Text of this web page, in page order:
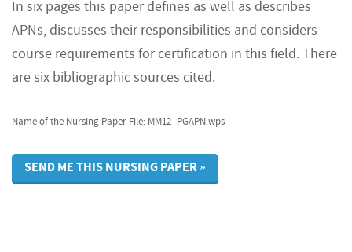
In six pages this paper defines as well as describes
APNs, discusses their responsibilities and considers
course requirements for certification in this field. There
are six bibliographic sources cited.
Name of the Nursing Paper File: MM12_PGAPN.wps
SEND ME THIS NURSING PAPER »
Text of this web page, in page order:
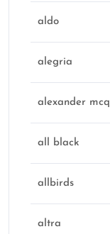
aldo
alegria
alexander
all black
allbirds
altra
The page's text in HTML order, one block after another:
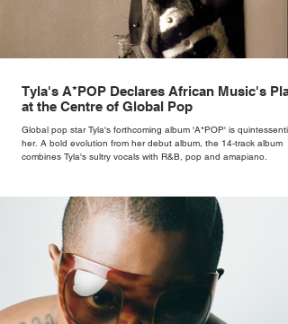
Tyla's A*POP Declares African Music's
at the Centre of Global Pop
Global pop star Tyla's forthcoming album 'A*POP' is
her. A bold evolution from her debut album, the 14-track album
combines Tyla's sultry vocals with R&B, pop and amapiano.
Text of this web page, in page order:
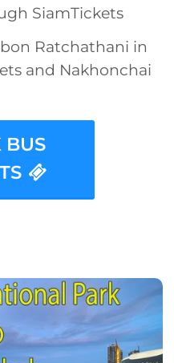
SiamTickets
Ratchathani in
and Nakhonchai
BUS
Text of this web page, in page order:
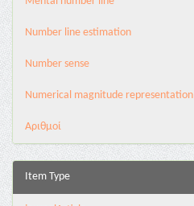
Number line estimation
Number sense
Numerical magnitude representation
Αριθμοί
Item Type
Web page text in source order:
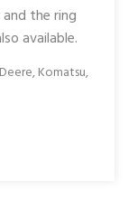
the ring
available.
,Komatsu,
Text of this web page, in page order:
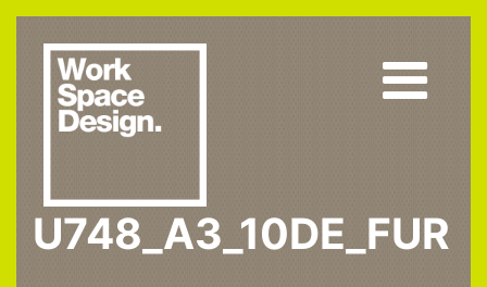
U748_A3_10DE_FUR
Home
U748 ST9
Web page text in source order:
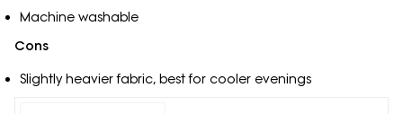
Machine washable
Cons
Slightly heavier fabric, best for cooler evenings
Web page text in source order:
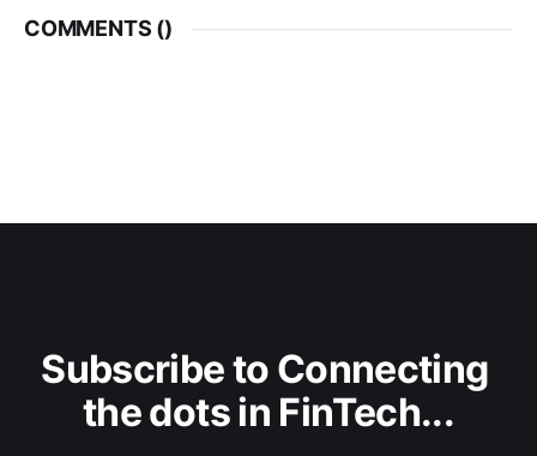
COMMENTS ()
Subscribe to Connecting
the dots in FinTech...
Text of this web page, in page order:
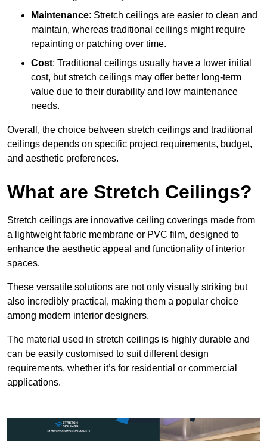
Maintenance: Stretch ceilings are easier to clean and
maintain, whereas traditional ceilings might require
repainting or patching over time.
Cost: Traditional ceilings usually have a lower initial
cost, but stretch ceilings may offer better long-term
value due to their durability and low maintenance
needs.
Overall, the choice between stretch ceilings and traditional
ceilings depends on specific project requirements, budget,
and aesthetic preferences.
What are Stretch Ceilings?
Stretch ceilings are innovative ceiling coverings made from
a lightweight fabric membrane or PVC film, designed to
enhance the aesthetic appeal and functionality of interior
spaces.
These versatile solutions are not only visually striking but
also incredibly practical, making them a popular choice
among modern interior designers.
The material used in stretch ceilings is highly durable and
can be easily customised to suit different design
requirements, whether it’s for residential or commercial
applications.

Exercise aim> Every record above should be set down exactly, with the pictures left out.

Output of the task>
Text of this web page, in page order:
In six pages this paper defines as well as describes
APNs, discusses their responsibilities and considers
course requirements for certification in this field. There
are six bibliographic sources cited.
Name of the Nursing Paper File: MM12_PGAPN.wps
SEND ME THIS NURSING PAPER »
Text of this web page, in page order:
aldo
alegria
alexander
all black
allbirds
altra
The page's text in HTML order, one block after another:
Tyla's A*POP Declares African Music's
at the Centre of Global Pop
Global pop star Tyla's forthcoming album 'A*POP' is
her. A bold evolution from her debut album, the 14-track album
combines Tyla's sultry vocals with R&B, pop and amapiano.
Text of this web page, in page order:
SiamTickets
Ratchathani in
and Nakhonchai
BUS
Text of this web page, in page order:
Number line estimation
Number sense
Numerical magnitude representation
Αριθμοί
Item Type
Web page text in source order:
the ring
available.
,Komatsu,
Text of this web page, in page order:
U748_A3_10DE_FUR
Home
U748 ST9
Web page text in source order:
Machine washable
Cons
Slightly heavier fabric, best for cooler evenings
Web page text in source order:
COMMENTS ()
Subscribe to Connecting
the dots in FinTech...
Text of this web page, in page order:
Maintenance: Stretch ceilings are easier to clean and
maintain, whereas traditional ceilings might require
repainting or patching over time.
Cost: Traditional ceilings usually have a lower initial
cost, but stretch ceilings may offer better long-term
value due to their durability and low maintenance
needs.
Overall, the choice between stretch ceilings and traditional
ceilings depends on specific project requirements, budget,
and aesthetic preferences.
What are Stretch Ceilings?
Stretch ceilings are innovative ceiling coverings made from
a lightweight fabric membrane or PVC film, designed to
enhance the aesthetic appeal and functionality of interior
spaces.
These versatile solutions are not only visually striking but
also incredibly practical, making them a popular choice
among modern interior designers.
The material used in stretch ceilings is highly durable and
can be easily customised to suit different design
requirements, whether it’s for residential or commercial
applications.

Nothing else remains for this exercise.